Saat ini Indonesia memiliki potensi tenaga hidro cukup besar, yakni 75 gw, dan potensi surya 112 gwp. Selain ini salah satu energi yang kini belum dikembangkan massal di Indonesia adalah energi laut sebesar 60 gw. Bila dikembangkan, ketiga potensi ini dapat mendukung program pemerintah mencapai rasio elektrifikasi di atas 95 persen dalam lima tahun ke depan.

Horizon perencanaan juga harus kita jaga. Tak jarang kita terperangkap pada pikiran berjangka pendek hingga alpa merumuskan pikiran jauh ke depan. Tahu-tahu, ketika masanya tiba, kita mendadak menjadi sibuk. Kita seperti disergap jebakan "zona nyaman" yang, celakanya, juga kita nikmati itu.

Prasyarat utama untuk itu bagaimana mengubah dapur pemikiran dan kebijakan energi kita. Kementerian ESDM dan seluruh institusinya dituntut berbenah total agar tidak terperangkap dalam pola pikir dan cara pandang lama.

Misalnya, mengapa energi yang sudah pasti akan habis malah disubsidi, sedangkan energi terbarukan yang berkesinambungan malah tak didukung. Cara pengambilan keputusan yang terkontaminasi orientasi politik harus digeser ke profesionalisme yang menjunjung tinggi prinsip meritokrasi.

Semangat transformasi itu juga diterapkan di lingkup dapur KESDM, antara lain, pertama, penyegaran organisasi di KESDM. Penyegaran bukan saja dilakukan pada eselon I dan II, juga pada institusi terkait, termasuk SKK Migas serta BUMN sektor energi, seperti PT PLN dan PT Pertamina.

Kedua, peningkatan koordinasi antarunit dengan menyelenggarakan berbagai forum dialog untuk menyelesaikan permasalahan bersama dengan melibatkan lintas pemangku kepentingan. Satu yang menggembirakan, arah jangka panjang pembangunan kemandirian energi nasional telah tertata.

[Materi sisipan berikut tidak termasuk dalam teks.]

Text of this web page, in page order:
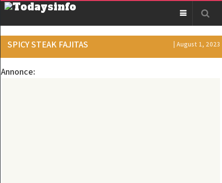
SPICY STEAK FAJITAS | August 1, 2023
Annonce:
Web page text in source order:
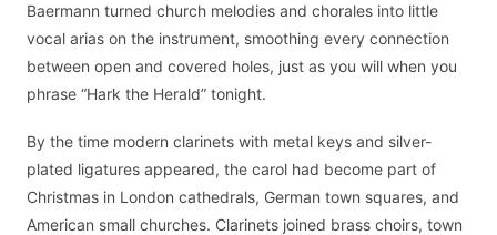
Baermann turned church melodies and chorales into little
vocal arias on the instrument, smoothing every connection
between open and covered holes, just as you will when you
phrase “Hark the Herald” tonight.
By the time modern clarinets with metal keys and silver-
plated ligatures appeared, the carol had become part of
Christmas in London cathedrals, German town squares, and
American small churches. Clarinets joined brass choirs, town
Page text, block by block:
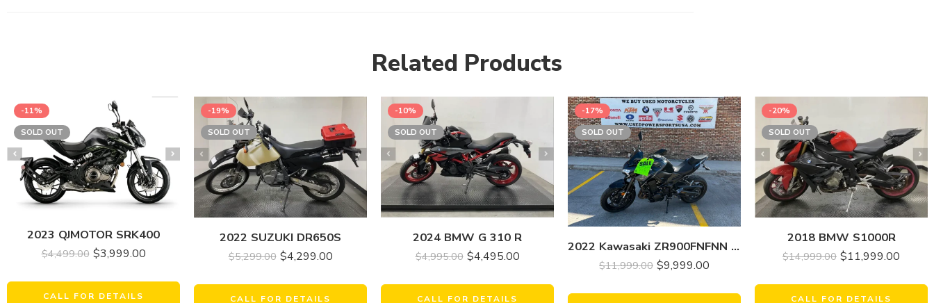
Related Products
-11%
SOLD OUT
2023 QJMOTOR SRK400
$4,499.00 $3,999.00
CALL FOR DETAILS
-19%
SOLD OUT
2022 SUZUKI DR650S
$5,299.00 $4,299.00
CALL FOR DETAILS
-10%
SOLD OUT
2024 BMW G 310 R
$4,995.00 $4,495.00
CALL FOR DETAILS
-17%
SOLD OUT
2022 Kawasaki ZR900FNFNN Z900(ABS)
$11,999.00 $9,999.00
-20%
SOLD OUT
2018 BMW S1000R
$14,999.00 $11,999.00
CALL FOR DETAILS
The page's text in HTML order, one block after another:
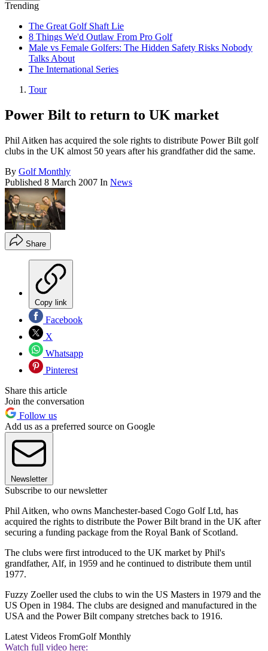
Trending
The Great Golf Shaft Lie
8 Things We'd Outlaw From Pro Golf
Male vs Female Golfers: The Hidden Safety Risks Nobody
Talks About
The International Series
Tour
Power Bilt to return to UK market
Phil Aitken has acquired the sole rights to distribute Power Bilt golf
clubs in the UK almost 50 years after his grandfather did the same.
By Golf Monthly
Published 8 March 2007 In News
Share
Copy link
Facebook
X
Whatsapp
Pinterest
Share this article
Join the conversation
Follow us
Add us as a preferred source on Google
Newsletter
Subscribe to our newsletter
Phil Aitken, who owns Manchester-based Cogo Golf Ltd, has
acquired the rights to distribute the Power Bilt brand in the UK after
securing a funding package from the Royal Bank of Scotland.
The clubs were first introduced to the UK market by Phil's
grandfather, Alf, in 1959 and he continued to distribute them until
1977.
Fuzzy Zoeller used the clubs to win the US Masters in 1979 and the
US Open in 1984. The clubs are designed and manufactured in the
USA and the Power Bilt company stretches back to 1916.
Latest Videos FromGolf Monthly
Watch full video here:
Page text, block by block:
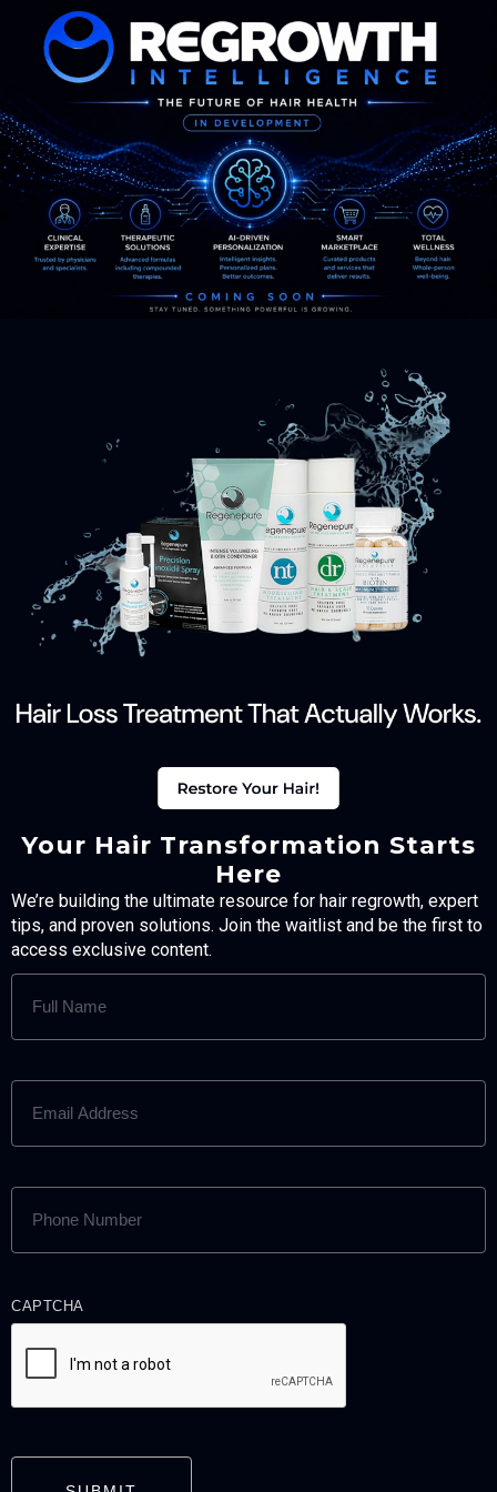
Your Hair Transformation Starts
Here
We’re building the ultimate resource for hair regrowth, expert
tips, and proven solutions. Join the waitlist and be the first to
access exclusive content.
FULL
NAME
EMAIL
ADDRESS
PHONE
NUMBER
CAPTCHA
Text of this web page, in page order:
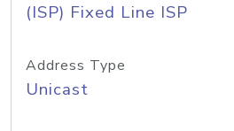
(ISP) Fixed Line ISP
Address Type
Unicast
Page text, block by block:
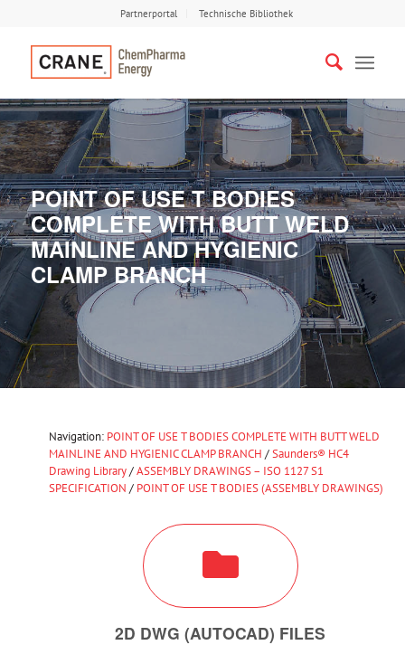
Partnerportal Technische Bibliothek
POINT OF USE T BODIES
COMPLETE WITH BUTT WELD
MAINLINE AND HYGIENIC
CLAMP BRANCH
Navigation: POINT OF USE T BODIES COMPLETE WITH BUTT WELD
MAINLINE AND HYGIENIC CLAMP BRANCH /Saunders® HC4
Drawing Library/ASSEMBLY DRAWINGS – ISO 1127 S1
SPECIFICATION / POINT OF USE T BODIES (ASSEMBLY DRAWINGS)
2D DWG (AUTOCAD) FILES
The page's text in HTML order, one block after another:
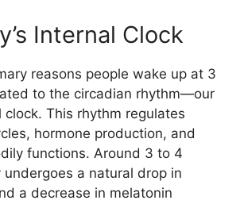
Internal Clock
reasons people wake up at 3
to the circadian rhythm—our
clock. This rhythm regulates
hormone production, and
functions. Around 3 to 4
a natural drop in
a decrease in melatonin
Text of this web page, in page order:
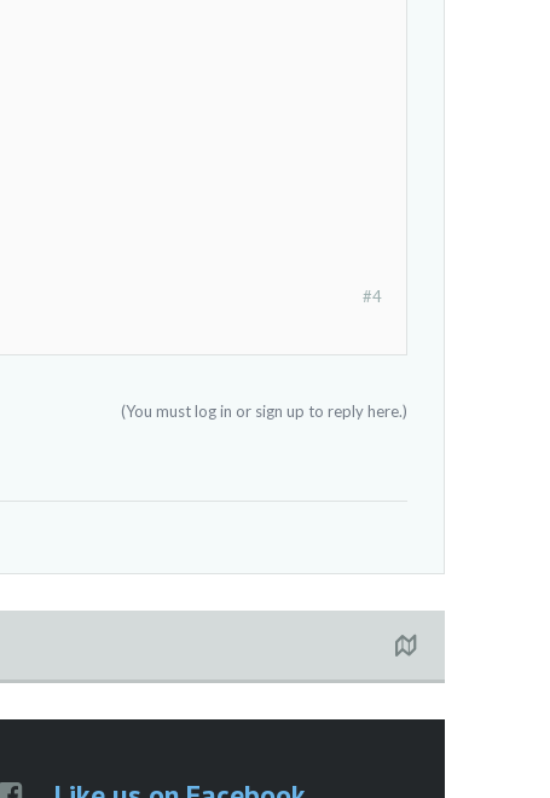
#4
(You must log in or sign up to reply here.)
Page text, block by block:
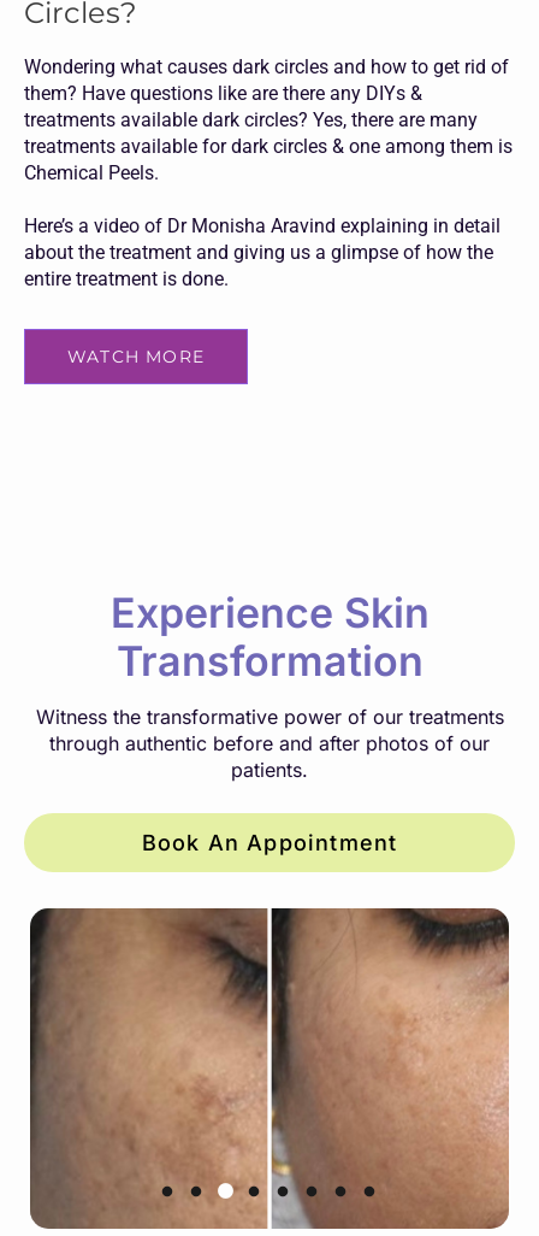
Circles?
Wondering what causes dark circles and how to get rid of
them? Have questions like are there any DIYs &
treatments available dark circles? Yes, there are many
treatments available for dark circles & one among them is
Chemical Peels.
Here’s a video of Dr Monisha Aravind explaining in detail
about the treatment and giving us a glimpse of how the
entire treatment is done.
WATCH MORE
Experience Skin
Transformation
Witness the transformative power of our treatments
through authentic before and after photos of our
patients.
Book An Appointment
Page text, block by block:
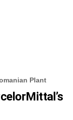
Plant
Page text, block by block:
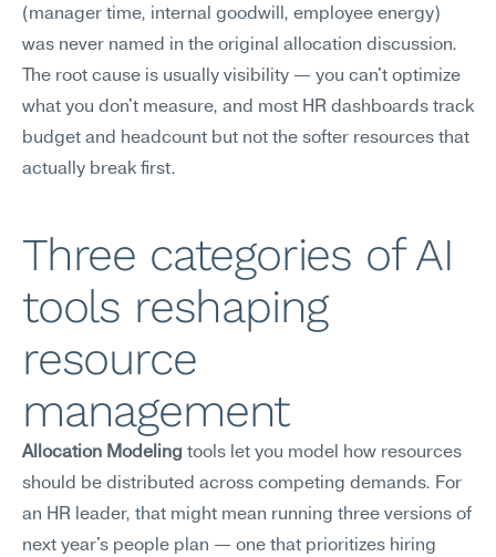
(manager time, internal goodwill, employee energy)
was never named in the original allocation discussion.
The root cause is usually visibility — you can't optimize
what you don't measure, and most HR dashboards track
budget and headcount but not the softer resources that
actually break first.
Three categories of AI
tools reshaping
resource
management
Allocation Modeling tools let you model how resources
should be distributed across competing demands. For
an HR leader, that might mean running three versions of
next year's people plan — one that prioritizes hiring
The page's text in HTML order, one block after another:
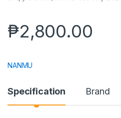
₱2,800.00
NANMU
Specification Brand
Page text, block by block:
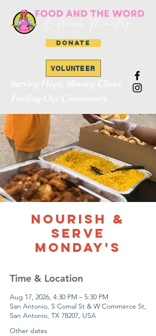
DONATE
VOLUNTEER
Nourish &
Serve
Monday's
Time & Location
Aug 17, 2026, 4:30 PM – 5:30 PM
San Antonio, S Comal St & W Commerce St,
San Antonio, TX 78207, USA
Other dates
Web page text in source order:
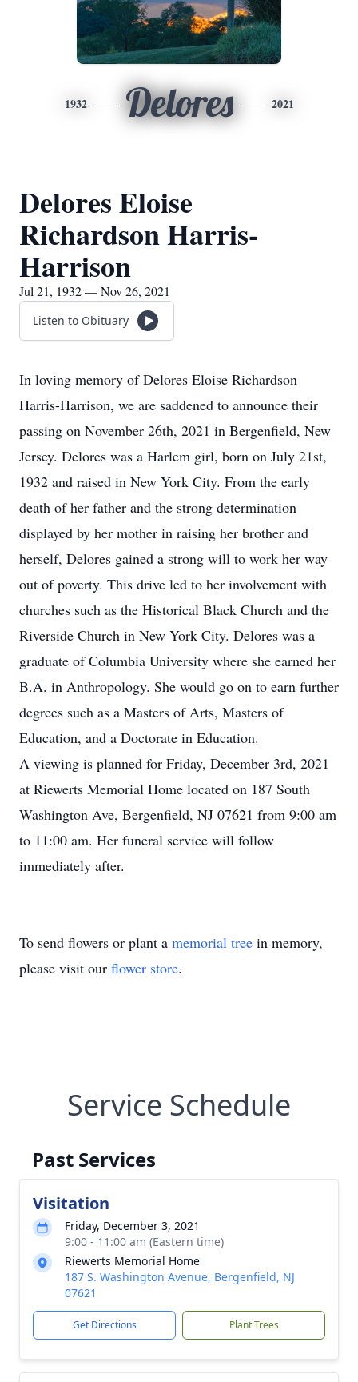
1932 Delores 2021
Delores Eloise
Richardson Harris-
Harrison
Jul 21, 1932 — Nov 26, 2021
Listen to Obituary
In loving memory of Delores Eloise Richardson
Harris-Harrison, we are saddened to announce their
passing on November 26th, 2021 in Bergenfield, New
Jersey. Delores was a Harlem girl, born on July 21st,
1932 and raised in New York City. From the early
death of her father and the strong determination
displayed by her mother in raising her brother and
herself, Delores gained a strong will to work her way
out of poverty. This drive led to her involvement with
churches such as the Historical Black Church and the
Riverside Church in New York City. Delores was a
graduate of Columbia University where she earned her
B.A. in Anthropology. She would go on to earn further
degrees such as a Masters of Arts, Masters of
Education, and a Doctorate in Education.
A viewing is planned for Friday, December 3rd, 2021
at Riewerts Memorial Home located on 187 South
Washington Ave, Bergenfield, NJ 07621 from 9:00 am
to 11:00 am. Her funeral service will follow
immediately after.
To send flowers or plant a memorial tree in memory,
please visit our flower store.
Service Schedule
Past Services
Visitation
Friday, December 3, 2021
9:00 - 11:00 am (Eastern time)
Riewerts Memorial Home
187 S. Washington Avenue, Bergenfield, NJ
07621
Get Directions Plant Trees
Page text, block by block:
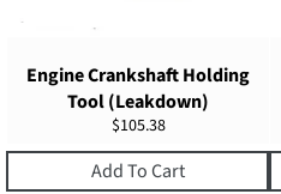
Engine Crankshaft Holding
Tool (Leakdown)
Regular
price
$105.38
Add To Cart

Ketiga, pembentukan unit penguraian sumbatan, antara lain, (a) Unit Pengendali Kinerja, diisi oleh kombinasi antara profesional pilihan dari luar KESDM serta individu terpilih dari dalam KESDM dan BUMN sektor untuk menjembatani menteri ESDM dengan pelbagai unit kerja di lingkungan KESDM. (b) Tim Reformasi Tata Kelola Migas, memberikan rekomendasi tentang perbaikan tata kelola migas untuk mencegah pemburu rente dan merumuskan tata kelola migas dari hulu ke hilir secara lebih berkeadilan. (c) Unit Pelaksana Program Pembangunan KetenagalistrikanNasional, project management unit "penotok nadi" dan perekat koordinasi lintas kementerian/lembaga untuk pengawal program 35 ribu mw.

Pada 5-10 tahun mendatang, jelas kiranya kami masih memiliki sejumlah besar pekerjaan rumah. Dalam jangka pendek, 1-3 tahun, pembangunan infrastruktur harus dipercepat. Jaringan pipa transmisi dan distribusi gas harus dibangun secepatnya guna mendorong konversi dari BBM ke BBG, termasuk membangun jaringan gas untuk 7,9 juta rumah tangga di perkotaan.

Porsi biofuel untuk BBM akan ditingkatkan menjadi 30 persen dalam 2-3 tahun ke depan. Kami akan bekerja keras menata iklim investasi di hulu agar kegiatan eksplorasi dapat dilakukan habis-habisan guna menambah cadangan terbukti migas.

Jaringan pipa dan saran penyimpanan BBM harus ditingkatkan keandalannya, dari kemampuan menyimpan 18-20 hari menjadi minimal 30 hari dalam tiga tahun mendatang. Seiring itu, fasilitas pengolahan migas akan direvitalisasi dan dibangun yang baru.

Konsisten dengan arah perubahan orientasi menuju pembangunan energi baru terbarukan, alokasi anggaran dan sumber daya akan digelontorkan untuk membangun pusat energi baru. Gerakan konservasi energi harus dijadikan gerakan yang masif dan meyakinkan dalam memberikan manfaat bagi seluruh rakyat Indonesia.

Semua itu hanya dapat terwujud jika seluruh pemangku kepentingan menjaga konsistensi dan energi untuk berpikir jangka panjang, bertekad keluar dari zona nyaman cara pengelolaan energi. Terakhir dan yang terpenting: dahulukan kepentingan rakyat dan masa depan bangsa seraya buang jauh-jauh vested interest pribadi maupun golongan.